Media Buzz Steers Genetic Testing Policy and Reimbursement

Posted by Eleina Cox on Oct 20, 2016 12:03:51 PM

From fashion, to homeland security and the presidential election, the media has a major impact on our daily lives. Though we may not notice it happening, the media also plays a significant role in our healthcare and health management. Take for example, in 2013; Angelina Jolie announced she had a mutation in the BRCA1 gene, which prompted her to undergo significant prophylactic surgeries to reduce her risks of developing breast and ovarian cancers. Angelina’s openness about her genetic status and personal health choices heavily influenced the demand for knowledge and testing for hereditary cancer throughout the United States.

Due to high media coverage and an increase in the number of individuals seeking genetic testing and counseling for hereditary breast and ovarian cancer (HBOC) syndrome, health insurance companies responded by improving financial coverage for individuals meeting certain testing eligibility criteria.

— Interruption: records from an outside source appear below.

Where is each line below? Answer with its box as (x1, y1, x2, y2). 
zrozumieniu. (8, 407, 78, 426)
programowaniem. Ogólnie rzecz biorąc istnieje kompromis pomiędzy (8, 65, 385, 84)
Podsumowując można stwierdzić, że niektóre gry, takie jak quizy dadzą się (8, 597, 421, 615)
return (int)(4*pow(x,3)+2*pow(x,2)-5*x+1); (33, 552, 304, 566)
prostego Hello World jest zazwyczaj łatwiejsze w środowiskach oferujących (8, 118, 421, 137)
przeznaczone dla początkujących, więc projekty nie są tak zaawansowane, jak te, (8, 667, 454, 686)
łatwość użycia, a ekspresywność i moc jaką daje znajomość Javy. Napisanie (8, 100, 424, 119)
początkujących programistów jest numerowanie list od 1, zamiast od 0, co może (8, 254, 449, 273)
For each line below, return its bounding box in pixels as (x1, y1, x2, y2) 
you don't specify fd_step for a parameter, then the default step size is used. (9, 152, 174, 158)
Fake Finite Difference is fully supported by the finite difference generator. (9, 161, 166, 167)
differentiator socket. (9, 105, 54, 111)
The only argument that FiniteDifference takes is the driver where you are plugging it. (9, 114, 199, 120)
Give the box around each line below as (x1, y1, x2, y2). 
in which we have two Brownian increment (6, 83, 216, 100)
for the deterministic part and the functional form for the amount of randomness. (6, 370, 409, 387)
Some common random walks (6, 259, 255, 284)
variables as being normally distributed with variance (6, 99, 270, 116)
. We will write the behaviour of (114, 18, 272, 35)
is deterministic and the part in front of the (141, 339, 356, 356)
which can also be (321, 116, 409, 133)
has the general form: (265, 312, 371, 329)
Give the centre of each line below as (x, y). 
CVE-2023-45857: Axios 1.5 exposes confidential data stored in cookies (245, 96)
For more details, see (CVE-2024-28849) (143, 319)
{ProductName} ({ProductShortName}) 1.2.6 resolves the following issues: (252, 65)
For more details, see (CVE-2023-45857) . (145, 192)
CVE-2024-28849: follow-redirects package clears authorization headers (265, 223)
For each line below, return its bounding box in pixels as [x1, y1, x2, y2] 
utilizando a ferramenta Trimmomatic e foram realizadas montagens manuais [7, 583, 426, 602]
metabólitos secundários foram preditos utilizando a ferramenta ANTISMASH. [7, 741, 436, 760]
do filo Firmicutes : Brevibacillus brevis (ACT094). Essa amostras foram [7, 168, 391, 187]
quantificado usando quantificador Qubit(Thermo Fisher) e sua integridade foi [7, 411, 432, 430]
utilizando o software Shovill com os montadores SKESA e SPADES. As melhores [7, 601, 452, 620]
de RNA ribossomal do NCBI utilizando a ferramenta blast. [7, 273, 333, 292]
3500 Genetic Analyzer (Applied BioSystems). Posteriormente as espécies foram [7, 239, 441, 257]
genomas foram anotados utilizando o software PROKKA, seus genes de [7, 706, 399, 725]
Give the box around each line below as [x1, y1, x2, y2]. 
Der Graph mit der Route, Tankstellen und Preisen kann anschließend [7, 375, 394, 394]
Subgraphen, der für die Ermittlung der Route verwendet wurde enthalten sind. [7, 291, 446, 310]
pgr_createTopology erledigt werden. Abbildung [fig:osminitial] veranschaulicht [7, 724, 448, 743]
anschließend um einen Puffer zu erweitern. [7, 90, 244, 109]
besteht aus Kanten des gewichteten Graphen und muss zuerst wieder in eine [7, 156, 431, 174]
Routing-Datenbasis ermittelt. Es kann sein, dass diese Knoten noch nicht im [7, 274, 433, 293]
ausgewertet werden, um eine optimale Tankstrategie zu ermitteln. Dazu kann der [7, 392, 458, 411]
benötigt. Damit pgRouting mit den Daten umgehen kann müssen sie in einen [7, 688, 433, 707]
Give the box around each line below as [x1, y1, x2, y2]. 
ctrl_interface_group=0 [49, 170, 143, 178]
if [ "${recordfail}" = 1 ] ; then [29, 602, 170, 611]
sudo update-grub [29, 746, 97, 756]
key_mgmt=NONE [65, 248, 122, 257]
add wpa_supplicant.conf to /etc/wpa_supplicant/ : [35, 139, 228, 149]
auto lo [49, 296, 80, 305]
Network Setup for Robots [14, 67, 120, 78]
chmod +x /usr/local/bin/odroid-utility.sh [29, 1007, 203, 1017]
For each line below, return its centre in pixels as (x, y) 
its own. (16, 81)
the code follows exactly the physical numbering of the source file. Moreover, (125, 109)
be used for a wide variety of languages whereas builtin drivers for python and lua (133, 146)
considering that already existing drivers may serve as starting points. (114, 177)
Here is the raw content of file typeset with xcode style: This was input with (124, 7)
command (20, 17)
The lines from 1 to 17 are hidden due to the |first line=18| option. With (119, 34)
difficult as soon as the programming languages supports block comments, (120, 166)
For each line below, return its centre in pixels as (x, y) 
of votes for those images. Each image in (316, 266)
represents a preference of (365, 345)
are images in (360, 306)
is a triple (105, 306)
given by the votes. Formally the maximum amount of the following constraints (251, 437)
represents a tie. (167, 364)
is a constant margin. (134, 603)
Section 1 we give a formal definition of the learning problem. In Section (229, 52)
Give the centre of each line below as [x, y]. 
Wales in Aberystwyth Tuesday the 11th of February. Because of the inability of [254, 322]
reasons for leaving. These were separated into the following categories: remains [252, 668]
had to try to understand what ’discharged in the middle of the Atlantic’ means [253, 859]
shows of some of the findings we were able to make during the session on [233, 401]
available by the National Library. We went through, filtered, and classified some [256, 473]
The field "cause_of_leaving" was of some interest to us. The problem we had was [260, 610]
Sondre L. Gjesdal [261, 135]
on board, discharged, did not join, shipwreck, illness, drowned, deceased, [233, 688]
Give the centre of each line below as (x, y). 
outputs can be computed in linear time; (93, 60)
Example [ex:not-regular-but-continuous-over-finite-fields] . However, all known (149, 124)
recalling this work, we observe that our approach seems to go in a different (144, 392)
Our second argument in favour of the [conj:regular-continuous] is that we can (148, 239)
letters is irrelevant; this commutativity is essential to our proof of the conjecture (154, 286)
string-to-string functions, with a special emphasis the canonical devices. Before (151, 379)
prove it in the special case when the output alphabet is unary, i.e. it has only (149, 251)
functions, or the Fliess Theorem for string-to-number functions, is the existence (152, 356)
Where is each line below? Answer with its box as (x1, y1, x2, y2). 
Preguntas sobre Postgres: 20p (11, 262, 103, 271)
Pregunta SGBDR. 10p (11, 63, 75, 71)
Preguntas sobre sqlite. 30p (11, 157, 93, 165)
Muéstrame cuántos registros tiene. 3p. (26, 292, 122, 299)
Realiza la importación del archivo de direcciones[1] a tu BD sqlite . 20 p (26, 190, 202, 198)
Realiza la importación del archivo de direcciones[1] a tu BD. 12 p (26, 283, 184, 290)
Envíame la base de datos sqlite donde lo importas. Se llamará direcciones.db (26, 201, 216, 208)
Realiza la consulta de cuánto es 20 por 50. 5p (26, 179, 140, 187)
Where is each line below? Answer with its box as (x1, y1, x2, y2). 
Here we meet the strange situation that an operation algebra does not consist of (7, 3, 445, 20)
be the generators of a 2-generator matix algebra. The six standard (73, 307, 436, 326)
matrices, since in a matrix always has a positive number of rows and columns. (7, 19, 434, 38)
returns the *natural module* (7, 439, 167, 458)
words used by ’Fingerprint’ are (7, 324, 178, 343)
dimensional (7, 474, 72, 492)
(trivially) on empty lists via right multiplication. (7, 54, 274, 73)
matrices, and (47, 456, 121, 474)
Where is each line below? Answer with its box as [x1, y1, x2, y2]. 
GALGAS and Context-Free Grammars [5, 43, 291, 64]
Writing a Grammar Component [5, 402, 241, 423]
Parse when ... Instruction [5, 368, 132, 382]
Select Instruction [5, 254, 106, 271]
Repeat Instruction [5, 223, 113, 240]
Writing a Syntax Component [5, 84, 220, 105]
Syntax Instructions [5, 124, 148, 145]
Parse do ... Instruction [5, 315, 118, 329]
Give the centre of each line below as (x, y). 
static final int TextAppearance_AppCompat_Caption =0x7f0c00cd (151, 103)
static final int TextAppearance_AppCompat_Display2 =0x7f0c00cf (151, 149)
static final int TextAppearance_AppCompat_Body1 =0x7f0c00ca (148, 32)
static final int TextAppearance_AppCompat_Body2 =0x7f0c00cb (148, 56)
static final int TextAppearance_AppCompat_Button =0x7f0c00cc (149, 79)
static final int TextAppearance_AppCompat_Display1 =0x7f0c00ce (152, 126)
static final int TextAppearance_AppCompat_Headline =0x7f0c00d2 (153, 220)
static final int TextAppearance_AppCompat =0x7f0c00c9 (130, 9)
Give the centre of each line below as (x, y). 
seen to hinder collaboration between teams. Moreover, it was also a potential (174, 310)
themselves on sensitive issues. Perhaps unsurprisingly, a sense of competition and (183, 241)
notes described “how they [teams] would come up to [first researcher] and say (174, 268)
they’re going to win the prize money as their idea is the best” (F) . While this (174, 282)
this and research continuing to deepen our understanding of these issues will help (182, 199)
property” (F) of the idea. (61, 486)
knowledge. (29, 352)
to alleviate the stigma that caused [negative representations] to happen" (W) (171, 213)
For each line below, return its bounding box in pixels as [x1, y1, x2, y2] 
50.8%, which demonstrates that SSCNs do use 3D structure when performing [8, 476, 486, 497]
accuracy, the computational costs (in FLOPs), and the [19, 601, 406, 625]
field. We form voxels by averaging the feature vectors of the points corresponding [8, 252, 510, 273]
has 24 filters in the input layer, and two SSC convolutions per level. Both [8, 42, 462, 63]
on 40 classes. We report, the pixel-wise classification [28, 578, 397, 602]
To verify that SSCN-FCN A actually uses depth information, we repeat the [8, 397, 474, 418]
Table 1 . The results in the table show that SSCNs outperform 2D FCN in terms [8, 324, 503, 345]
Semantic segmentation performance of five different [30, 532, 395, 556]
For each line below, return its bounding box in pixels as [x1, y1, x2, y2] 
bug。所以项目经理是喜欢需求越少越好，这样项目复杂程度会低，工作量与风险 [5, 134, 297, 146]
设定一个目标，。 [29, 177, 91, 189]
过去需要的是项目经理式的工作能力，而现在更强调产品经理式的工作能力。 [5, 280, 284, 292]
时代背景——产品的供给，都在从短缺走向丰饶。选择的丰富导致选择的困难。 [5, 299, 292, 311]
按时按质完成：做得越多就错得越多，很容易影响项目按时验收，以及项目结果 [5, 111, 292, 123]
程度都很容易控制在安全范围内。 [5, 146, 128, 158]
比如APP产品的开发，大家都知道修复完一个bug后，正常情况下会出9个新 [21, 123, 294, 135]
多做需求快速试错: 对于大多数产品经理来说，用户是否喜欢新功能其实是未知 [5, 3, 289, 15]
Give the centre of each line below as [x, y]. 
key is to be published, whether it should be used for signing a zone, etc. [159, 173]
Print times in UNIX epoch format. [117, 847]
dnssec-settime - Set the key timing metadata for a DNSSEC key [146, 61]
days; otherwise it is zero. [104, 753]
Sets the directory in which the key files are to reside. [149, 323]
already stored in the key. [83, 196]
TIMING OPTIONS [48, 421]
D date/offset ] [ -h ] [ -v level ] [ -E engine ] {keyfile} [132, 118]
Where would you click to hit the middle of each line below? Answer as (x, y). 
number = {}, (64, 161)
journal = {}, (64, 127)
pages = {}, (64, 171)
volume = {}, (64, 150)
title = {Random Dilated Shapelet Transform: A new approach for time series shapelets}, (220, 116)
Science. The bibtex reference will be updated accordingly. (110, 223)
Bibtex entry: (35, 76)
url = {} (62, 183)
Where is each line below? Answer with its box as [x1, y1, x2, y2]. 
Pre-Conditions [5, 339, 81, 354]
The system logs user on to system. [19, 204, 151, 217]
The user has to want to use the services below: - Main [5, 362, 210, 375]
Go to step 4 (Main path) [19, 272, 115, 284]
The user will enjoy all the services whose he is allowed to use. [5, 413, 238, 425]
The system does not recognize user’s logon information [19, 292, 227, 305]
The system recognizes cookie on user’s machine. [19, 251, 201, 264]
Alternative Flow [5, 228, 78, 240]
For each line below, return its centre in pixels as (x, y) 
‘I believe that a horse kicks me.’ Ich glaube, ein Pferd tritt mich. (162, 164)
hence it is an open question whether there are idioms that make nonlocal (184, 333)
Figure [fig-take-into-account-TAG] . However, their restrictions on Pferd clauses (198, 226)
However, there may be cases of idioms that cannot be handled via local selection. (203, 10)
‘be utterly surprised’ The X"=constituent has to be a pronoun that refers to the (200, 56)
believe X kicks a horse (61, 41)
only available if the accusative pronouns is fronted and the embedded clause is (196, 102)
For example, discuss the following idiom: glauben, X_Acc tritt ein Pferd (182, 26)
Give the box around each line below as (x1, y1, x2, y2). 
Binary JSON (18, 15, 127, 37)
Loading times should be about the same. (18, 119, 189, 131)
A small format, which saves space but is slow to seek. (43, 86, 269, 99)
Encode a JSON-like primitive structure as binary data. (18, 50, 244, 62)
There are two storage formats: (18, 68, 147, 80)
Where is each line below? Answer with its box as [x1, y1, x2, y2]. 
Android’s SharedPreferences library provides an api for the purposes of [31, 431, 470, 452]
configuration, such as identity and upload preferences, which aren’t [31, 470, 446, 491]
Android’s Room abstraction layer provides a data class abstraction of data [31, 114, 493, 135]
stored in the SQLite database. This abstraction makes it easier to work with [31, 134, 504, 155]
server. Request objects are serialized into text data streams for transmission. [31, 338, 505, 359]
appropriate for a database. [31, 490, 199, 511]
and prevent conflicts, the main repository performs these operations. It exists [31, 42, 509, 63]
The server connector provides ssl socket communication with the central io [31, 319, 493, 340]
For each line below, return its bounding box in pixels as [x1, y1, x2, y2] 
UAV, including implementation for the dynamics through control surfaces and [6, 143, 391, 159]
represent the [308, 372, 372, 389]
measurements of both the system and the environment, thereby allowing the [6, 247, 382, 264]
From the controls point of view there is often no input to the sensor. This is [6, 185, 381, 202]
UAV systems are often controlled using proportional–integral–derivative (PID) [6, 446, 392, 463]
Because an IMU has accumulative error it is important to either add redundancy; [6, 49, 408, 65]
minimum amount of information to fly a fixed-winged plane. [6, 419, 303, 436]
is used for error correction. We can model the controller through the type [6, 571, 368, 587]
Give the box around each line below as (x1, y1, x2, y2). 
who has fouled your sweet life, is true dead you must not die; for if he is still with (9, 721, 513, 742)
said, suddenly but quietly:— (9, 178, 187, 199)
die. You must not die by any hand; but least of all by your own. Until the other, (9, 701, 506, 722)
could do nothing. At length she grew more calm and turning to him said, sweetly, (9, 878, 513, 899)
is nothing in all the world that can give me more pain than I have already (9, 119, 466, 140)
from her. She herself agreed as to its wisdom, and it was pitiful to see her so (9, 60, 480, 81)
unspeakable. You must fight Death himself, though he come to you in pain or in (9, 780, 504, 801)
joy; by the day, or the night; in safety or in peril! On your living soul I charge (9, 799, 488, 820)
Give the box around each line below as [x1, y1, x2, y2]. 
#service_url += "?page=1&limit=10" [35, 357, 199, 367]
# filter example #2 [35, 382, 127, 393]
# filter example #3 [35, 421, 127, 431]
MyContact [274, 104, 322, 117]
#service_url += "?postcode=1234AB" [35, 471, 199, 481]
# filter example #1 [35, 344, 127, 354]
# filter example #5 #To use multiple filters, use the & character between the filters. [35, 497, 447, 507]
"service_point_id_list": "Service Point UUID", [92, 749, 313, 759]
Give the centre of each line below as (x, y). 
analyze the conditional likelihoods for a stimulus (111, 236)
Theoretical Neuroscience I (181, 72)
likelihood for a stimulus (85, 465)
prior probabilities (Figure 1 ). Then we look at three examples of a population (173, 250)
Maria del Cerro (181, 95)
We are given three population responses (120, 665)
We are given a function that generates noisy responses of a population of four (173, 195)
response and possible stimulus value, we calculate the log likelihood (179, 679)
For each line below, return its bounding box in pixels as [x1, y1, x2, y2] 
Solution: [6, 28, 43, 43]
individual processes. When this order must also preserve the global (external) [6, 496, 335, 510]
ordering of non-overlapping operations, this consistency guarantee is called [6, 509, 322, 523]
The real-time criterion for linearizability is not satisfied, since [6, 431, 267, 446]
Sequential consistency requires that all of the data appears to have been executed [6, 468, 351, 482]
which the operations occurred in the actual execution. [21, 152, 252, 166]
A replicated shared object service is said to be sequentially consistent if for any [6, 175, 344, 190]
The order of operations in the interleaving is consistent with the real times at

These criteria are most commonly based on National Comprehensive Cancer Network (NCCN) Guidelines and include having a personal history of breast and/or other cancers, and/or having first and second degree relatives with a history of breast, ovarian, or other cancers. The criteria and amount of coverage may vary from one insurance company to the next, and even within plans offered by the same insurance company.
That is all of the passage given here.